▶ Work item:
Here is a set of records. Copy them all exactly.

········

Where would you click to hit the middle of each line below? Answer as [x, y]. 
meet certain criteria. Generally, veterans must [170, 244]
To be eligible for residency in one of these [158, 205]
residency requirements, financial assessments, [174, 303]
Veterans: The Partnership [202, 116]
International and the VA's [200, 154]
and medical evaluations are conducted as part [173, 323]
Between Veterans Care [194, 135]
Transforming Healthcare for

········

▶ Task output:
Where would you click to hit the middle of each line below? Answer as [x, y]. 
meet certain criteria. Generally, veterans must [170, 244]
To be eligible for residency in one of these [158, 205]
residency requirements, financial assessments, [174, 303]
Veterans: The Partnership [202, 116]
International and the VA's [200, 154]
and medical evaluations are conducted as part [173, 323]
Between Veterans Care [194, 135]
Transforming Healthcare for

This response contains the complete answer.